#### Problem
The output must contain exactly the lines from the top of the listing below through the line containing "About us (9, 263, 66, 278)", and no pictures.

#### Given records
- Opening Delimiter -
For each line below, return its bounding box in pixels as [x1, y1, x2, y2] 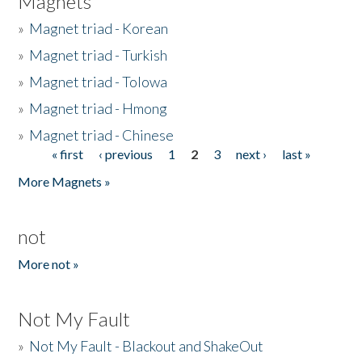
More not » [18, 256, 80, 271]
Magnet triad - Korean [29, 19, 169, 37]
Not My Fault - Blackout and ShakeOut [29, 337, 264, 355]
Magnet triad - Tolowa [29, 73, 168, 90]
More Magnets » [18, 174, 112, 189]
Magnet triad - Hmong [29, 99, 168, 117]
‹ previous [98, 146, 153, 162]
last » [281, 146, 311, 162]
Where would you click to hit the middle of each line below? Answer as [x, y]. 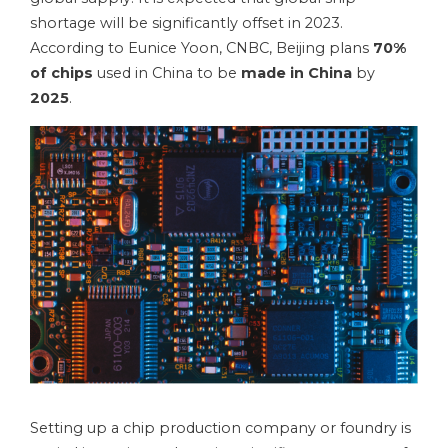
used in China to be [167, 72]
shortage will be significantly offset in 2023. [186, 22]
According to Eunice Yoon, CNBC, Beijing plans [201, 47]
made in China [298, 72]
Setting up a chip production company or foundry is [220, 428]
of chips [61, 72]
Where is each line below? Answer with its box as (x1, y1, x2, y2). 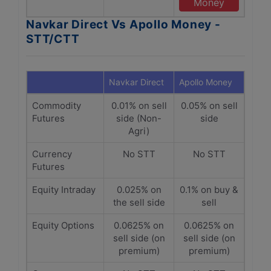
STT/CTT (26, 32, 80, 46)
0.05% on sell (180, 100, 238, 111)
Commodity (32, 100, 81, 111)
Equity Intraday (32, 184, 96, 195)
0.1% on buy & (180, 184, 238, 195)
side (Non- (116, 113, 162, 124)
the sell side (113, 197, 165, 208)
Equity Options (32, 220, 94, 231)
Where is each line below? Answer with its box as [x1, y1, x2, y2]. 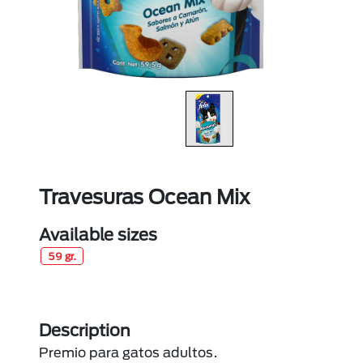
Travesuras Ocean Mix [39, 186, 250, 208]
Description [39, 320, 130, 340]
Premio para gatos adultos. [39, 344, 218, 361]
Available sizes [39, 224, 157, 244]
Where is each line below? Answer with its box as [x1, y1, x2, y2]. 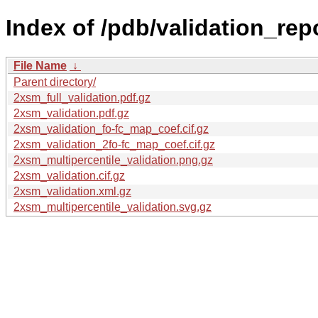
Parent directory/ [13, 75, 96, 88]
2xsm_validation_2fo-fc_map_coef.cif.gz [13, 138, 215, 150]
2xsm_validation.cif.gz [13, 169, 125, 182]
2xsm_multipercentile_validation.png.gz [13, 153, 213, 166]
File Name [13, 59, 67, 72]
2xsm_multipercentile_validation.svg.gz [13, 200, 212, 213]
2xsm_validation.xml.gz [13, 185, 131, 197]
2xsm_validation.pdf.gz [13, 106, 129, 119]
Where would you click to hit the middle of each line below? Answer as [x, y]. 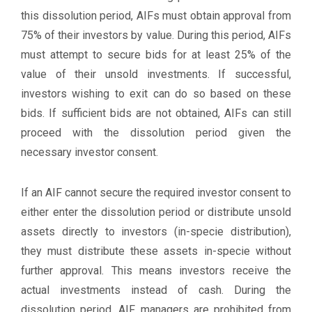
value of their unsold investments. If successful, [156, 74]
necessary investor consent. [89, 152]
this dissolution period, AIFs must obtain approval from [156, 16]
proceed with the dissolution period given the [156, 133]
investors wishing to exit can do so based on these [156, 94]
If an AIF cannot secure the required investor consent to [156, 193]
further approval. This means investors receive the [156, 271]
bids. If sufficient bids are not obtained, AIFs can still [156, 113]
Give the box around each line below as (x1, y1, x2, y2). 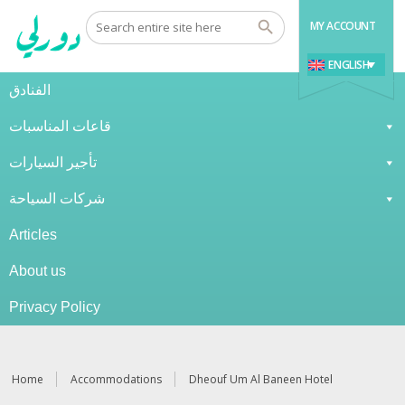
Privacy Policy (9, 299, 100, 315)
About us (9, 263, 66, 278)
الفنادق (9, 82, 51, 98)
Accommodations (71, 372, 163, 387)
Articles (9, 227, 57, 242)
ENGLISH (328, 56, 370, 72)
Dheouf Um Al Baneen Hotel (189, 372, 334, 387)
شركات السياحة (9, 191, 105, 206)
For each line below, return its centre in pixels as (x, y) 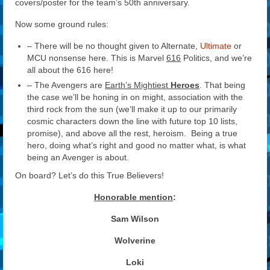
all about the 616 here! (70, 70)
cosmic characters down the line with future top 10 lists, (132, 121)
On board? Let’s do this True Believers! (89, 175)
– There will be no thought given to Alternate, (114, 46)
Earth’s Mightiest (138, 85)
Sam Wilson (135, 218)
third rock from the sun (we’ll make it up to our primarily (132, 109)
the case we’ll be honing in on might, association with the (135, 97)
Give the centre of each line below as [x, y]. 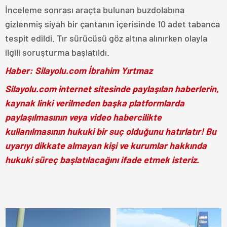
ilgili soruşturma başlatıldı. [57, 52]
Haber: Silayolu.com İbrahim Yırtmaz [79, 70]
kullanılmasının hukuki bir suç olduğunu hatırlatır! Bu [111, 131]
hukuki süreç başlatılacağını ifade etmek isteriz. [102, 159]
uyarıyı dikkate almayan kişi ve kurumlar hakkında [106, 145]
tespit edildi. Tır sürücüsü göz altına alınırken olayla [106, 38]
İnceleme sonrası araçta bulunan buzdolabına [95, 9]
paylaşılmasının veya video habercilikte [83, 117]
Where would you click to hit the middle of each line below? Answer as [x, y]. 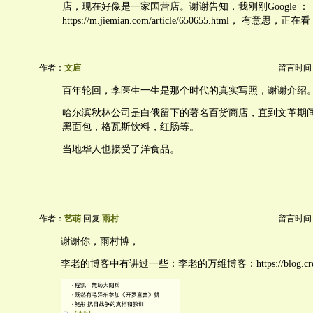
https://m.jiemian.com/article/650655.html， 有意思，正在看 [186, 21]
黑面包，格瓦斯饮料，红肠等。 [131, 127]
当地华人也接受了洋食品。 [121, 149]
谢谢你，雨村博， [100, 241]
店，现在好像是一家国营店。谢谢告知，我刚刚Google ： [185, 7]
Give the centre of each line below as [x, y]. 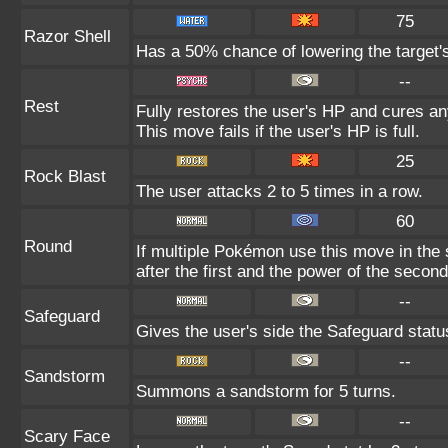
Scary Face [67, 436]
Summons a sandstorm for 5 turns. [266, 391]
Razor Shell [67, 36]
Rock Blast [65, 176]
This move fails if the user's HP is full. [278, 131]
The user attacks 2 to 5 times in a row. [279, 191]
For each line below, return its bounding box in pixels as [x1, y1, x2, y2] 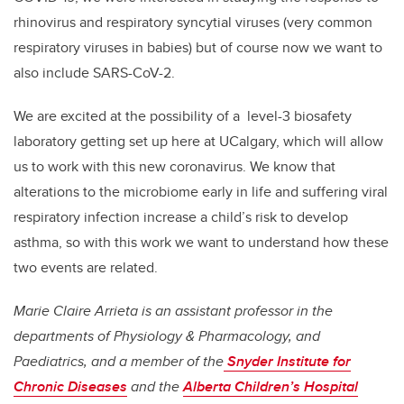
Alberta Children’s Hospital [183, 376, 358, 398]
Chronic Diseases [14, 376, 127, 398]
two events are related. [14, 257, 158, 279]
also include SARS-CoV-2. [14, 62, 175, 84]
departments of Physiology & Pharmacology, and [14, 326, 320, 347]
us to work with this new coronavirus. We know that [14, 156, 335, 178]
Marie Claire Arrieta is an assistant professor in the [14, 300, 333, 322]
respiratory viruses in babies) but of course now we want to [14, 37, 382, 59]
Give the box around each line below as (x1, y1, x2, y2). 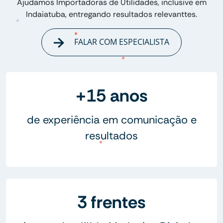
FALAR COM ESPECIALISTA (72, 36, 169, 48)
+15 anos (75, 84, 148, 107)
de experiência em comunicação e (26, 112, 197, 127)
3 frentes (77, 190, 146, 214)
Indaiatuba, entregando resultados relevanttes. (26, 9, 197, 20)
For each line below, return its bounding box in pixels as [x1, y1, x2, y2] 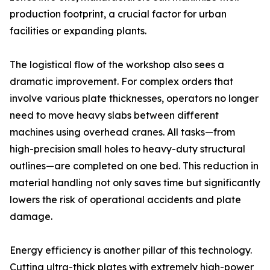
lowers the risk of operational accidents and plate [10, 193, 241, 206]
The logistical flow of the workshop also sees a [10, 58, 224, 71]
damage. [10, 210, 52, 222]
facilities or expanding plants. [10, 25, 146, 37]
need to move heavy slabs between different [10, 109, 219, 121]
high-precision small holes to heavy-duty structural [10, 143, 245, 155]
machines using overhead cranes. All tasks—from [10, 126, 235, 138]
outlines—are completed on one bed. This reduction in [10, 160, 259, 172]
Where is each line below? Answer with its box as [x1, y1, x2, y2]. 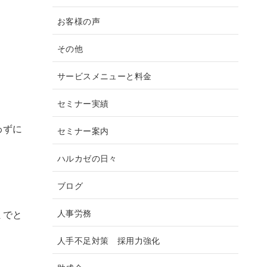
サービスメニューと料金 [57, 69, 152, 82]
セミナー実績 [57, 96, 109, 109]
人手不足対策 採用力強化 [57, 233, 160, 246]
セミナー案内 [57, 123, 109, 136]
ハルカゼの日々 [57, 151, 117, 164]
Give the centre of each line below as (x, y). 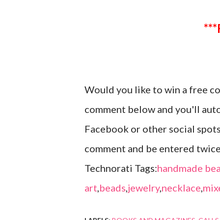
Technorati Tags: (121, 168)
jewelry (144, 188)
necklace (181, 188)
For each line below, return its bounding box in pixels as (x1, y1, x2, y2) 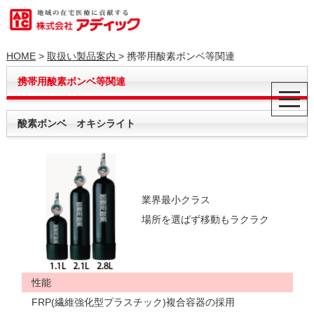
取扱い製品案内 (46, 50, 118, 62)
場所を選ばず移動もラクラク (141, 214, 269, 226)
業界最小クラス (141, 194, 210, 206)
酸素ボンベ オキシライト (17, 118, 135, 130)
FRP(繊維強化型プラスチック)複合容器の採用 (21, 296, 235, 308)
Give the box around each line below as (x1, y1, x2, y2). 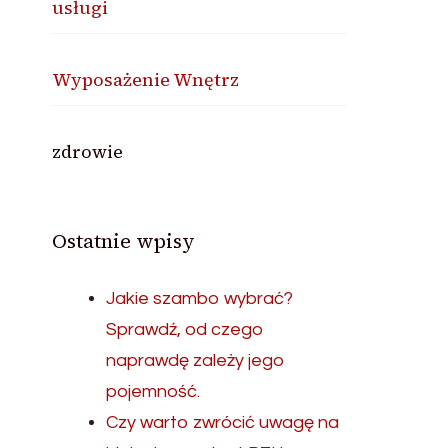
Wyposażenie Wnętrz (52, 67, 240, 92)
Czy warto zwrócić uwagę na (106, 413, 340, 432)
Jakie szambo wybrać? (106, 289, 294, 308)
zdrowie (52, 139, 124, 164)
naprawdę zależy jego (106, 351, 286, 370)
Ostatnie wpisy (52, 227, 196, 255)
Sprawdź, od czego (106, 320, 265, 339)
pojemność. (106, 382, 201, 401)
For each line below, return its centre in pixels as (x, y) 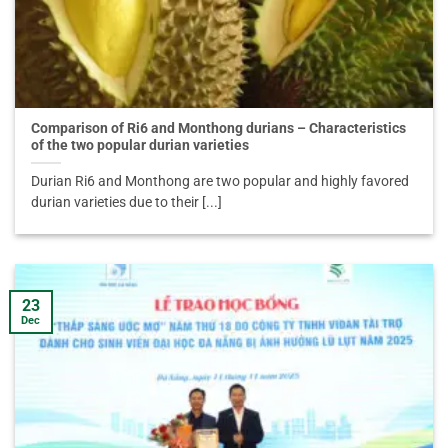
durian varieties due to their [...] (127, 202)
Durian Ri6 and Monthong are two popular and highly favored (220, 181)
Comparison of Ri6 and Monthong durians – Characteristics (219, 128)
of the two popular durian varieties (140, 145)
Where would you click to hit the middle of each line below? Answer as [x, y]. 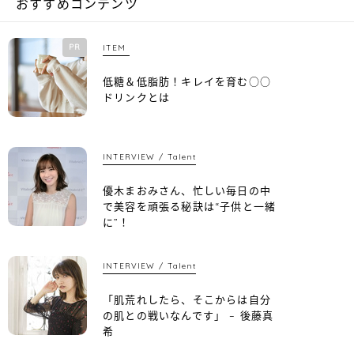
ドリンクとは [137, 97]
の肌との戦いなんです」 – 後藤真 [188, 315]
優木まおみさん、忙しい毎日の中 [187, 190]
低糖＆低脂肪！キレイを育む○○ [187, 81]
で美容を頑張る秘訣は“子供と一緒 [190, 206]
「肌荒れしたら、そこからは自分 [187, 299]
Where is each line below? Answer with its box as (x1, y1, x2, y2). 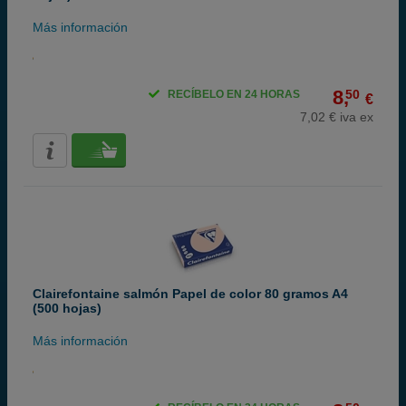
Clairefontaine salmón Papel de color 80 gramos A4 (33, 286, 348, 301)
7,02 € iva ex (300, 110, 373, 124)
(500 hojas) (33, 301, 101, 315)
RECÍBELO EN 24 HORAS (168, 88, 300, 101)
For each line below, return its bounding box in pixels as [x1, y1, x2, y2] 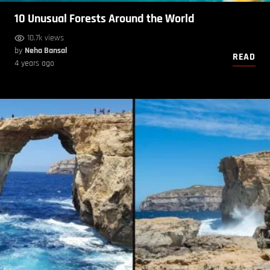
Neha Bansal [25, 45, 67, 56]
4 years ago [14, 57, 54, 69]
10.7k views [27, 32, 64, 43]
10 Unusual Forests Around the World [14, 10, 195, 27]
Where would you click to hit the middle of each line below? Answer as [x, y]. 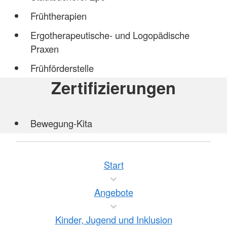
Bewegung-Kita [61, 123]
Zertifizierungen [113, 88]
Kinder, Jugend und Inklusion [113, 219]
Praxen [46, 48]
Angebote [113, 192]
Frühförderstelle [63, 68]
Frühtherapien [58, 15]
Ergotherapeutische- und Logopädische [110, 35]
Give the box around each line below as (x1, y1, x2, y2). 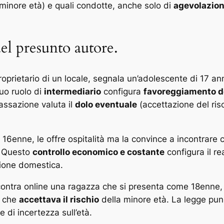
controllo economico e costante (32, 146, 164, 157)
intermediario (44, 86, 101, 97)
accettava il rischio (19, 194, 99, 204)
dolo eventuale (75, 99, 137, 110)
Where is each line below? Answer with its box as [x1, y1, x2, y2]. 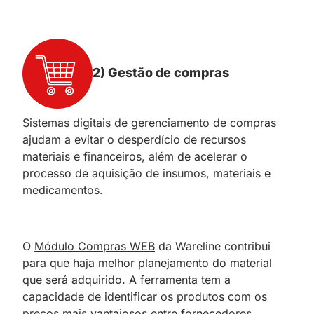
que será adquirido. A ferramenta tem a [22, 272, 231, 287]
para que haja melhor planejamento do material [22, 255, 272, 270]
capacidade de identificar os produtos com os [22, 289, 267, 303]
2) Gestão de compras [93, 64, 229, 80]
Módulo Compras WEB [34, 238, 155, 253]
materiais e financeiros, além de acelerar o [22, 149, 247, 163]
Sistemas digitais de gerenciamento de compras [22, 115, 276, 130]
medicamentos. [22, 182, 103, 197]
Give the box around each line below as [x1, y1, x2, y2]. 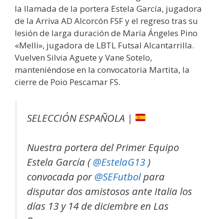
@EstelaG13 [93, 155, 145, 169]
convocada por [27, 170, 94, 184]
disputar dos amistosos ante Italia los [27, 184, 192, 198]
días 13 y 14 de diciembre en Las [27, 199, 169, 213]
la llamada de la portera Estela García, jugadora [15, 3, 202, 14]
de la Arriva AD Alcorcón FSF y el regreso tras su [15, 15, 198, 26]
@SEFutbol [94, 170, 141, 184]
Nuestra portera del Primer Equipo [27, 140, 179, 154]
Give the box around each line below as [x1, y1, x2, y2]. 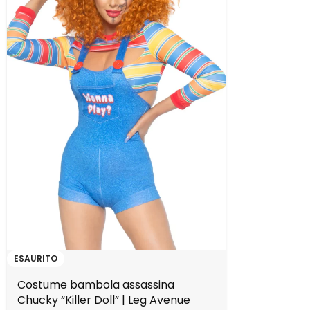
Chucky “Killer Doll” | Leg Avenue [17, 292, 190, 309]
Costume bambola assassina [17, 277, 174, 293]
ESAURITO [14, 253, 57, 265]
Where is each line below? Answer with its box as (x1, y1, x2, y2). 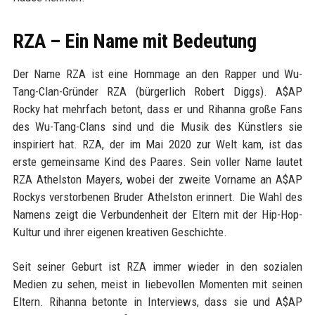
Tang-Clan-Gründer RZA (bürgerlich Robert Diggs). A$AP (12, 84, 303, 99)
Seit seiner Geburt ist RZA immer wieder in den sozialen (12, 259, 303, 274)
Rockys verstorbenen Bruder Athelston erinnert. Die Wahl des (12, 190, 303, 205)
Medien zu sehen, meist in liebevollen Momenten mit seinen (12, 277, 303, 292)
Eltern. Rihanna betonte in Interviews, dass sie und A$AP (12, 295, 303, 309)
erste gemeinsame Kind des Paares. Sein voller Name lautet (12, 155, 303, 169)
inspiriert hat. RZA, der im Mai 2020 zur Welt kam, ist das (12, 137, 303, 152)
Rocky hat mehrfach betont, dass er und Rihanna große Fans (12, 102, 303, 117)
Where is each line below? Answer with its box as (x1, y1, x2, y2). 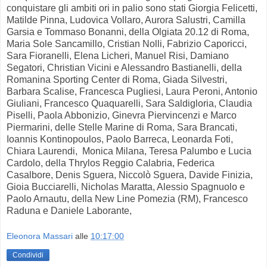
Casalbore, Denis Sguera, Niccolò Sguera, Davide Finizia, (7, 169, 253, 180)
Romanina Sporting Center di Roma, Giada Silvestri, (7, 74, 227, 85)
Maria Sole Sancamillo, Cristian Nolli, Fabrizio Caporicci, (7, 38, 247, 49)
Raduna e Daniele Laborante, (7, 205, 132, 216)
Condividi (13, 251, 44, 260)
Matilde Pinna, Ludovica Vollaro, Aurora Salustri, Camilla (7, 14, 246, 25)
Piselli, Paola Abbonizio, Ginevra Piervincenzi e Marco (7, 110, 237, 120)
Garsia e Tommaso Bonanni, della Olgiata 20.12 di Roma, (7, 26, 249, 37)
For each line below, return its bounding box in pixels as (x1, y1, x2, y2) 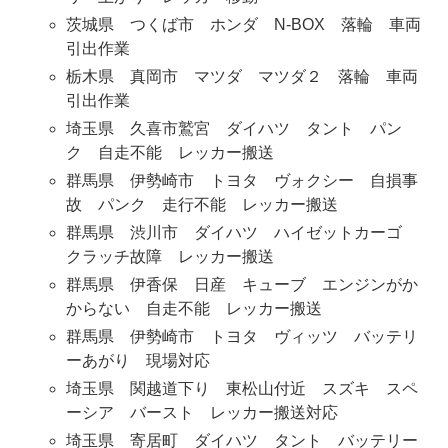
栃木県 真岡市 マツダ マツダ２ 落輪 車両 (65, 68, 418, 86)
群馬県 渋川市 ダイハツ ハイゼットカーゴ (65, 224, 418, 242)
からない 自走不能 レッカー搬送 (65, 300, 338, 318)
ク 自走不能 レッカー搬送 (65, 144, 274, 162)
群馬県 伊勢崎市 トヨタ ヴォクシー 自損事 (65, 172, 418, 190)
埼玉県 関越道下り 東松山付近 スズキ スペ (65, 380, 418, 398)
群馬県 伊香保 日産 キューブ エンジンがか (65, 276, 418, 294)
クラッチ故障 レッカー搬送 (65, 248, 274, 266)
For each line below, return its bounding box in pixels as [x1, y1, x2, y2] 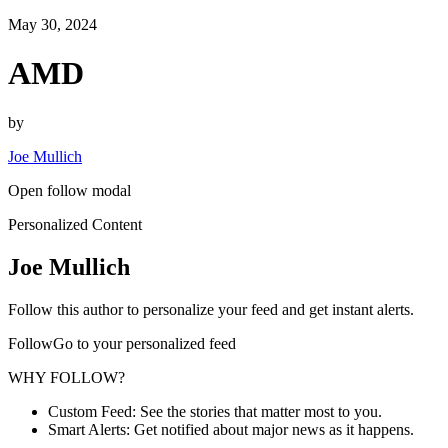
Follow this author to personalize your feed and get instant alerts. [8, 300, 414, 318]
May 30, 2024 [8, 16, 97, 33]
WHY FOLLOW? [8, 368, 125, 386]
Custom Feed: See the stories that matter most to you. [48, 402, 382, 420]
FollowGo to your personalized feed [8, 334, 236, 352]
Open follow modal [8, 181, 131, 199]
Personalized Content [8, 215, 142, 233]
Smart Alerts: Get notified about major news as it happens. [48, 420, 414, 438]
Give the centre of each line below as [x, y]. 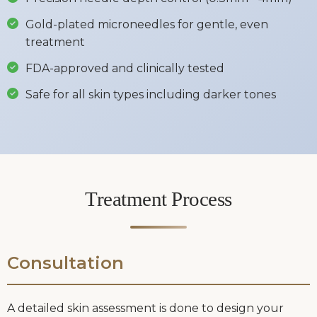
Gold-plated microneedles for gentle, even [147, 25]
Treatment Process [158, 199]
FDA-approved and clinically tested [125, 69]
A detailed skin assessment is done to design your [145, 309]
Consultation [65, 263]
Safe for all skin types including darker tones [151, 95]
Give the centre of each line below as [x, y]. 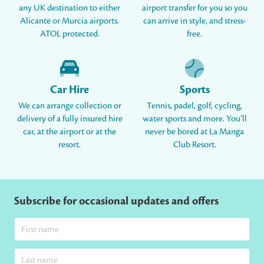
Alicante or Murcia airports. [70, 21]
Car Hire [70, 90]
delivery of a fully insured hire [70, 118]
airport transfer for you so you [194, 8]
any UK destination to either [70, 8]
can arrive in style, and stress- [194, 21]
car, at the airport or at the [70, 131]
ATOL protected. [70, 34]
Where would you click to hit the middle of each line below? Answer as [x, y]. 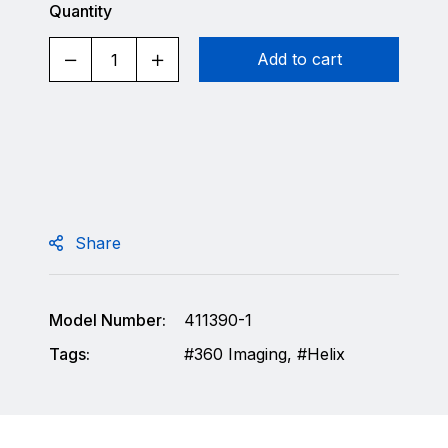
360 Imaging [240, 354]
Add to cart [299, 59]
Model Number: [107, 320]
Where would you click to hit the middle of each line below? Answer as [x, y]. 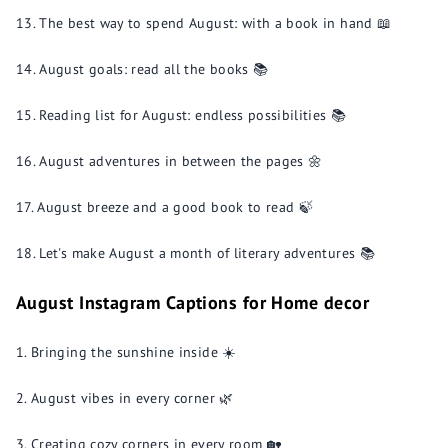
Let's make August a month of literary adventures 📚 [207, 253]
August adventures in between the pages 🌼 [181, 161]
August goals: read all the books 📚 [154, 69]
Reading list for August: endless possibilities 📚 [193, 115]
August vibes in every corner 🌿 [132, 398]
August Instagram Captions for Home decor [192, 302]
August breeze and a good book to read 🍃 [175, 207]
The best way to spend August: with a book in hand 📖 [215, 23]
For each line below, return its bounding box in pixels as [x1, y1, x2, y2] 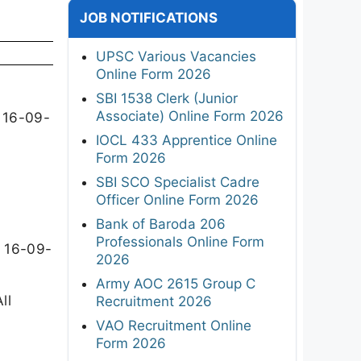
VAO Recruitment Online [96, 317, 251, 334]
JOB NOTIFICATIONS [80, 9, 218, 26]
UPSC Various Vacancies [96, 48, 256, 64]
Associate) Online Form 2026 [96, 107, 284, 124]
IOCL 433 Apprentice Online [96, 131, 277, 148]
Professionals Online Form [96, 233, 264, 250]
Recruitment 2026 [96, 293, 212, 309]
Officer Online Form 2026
- Closing Delimiter -
#### Task result
For each line below, return its bounding box in pixels as [x1, y1, x2, y2] 
More not » [18, 256, 80, 271]
Magnet triad - Korean [29, 19, 169, 37]
Not My Fault - Blackout and ShakeOut [29, 337, 264, 355]
Magnet triad - Tolowa [29, 73, 168, 90]
More Magnets » [18, 174, 112, 189]
Magnet triad - Hmong [29, 99, 168, 117]
‹ previous [98, 146, 153, 162]
last » [281, 146, 311, 162]
Where would you click to hit the middle of each line below? Answer as [x, y]. 
used in China to be [167, 72]
shortage will be significantly offset in 2023. [186, 22]
According to Eunice Yoon, CNBC, Beijing plans [201, 47]
made in China [298, 72]
Setting up a chip production company or foundry is [220, 428]
of chips [61, 72]
Where is each line below? Answer with its box as (x1, y1, x2, y2). 
STT/CTT (26, 32, 80, 46)
0.05% on sell (180, 100, 238, 111)
Commodity (32, 100, 81, 111)
Equity Intraday (32, 184, 96, 195)
0.1% on buy & (180, 184, 238, 195)
side (Non- (116, 113, 162, 124)
the sell side (113, 197, 165, 208)
Equity Options (32, 220, 94, 231)
Where is each line below? Answer with its box as [x1, y1, x2, y2]. 
Travesuras Ocean Mix [39, 186, 250, 208]
Description [39, 320, 130, 340]
Premio para gatos adultos. [39, 344, 218, 361]
Available sizes [39, 224, 157, 244]
Where is each line below? Answer with its box as [x1, y1, x2, y2]. 
Parent directory/ [13, 75, 96, 88]
2xsm_validation_2fo-fc_map_coef.cif.gz [13, 138, 215, 150]
2xsm_validation.cif.gz [13, 169, 125, 182]
2xsm_multipercentile_validation.png.gz [13, 153, 213, 166]
File Name [13, 59, 67, 72]
2xsm_multipercentile_validation.svg.gz [13, 200, 212, 213]
2xsm_validation.xml.gz [13, 185, 131, 197]
2xsm_validation.pdf.gz [13, 106, 129, 119]
Where would you click to hit the middle of each line below? Answer as [x, y]. 
value of their unsold investments. If successful, [156, 74]
necessary investor consent. [89, 152]
this dissolution period, AIFs must obtain approval from [156, 16]
proceed with the dissolution period given the [156, 133]
investors wishing to exit can do so based on these [156, 94]
If an AIF cannot secure the required investor consent to [156, 193]
further approval. This means investors receive the [156, 271]
bids. If sufficient bids are not obtained, AIFs can still [156, 113]
Give the box around each line below as (x1, y1, x2, y2). 
Privacy Policy (9, 299, 100, 315)
About us (9, 263, 66, 278)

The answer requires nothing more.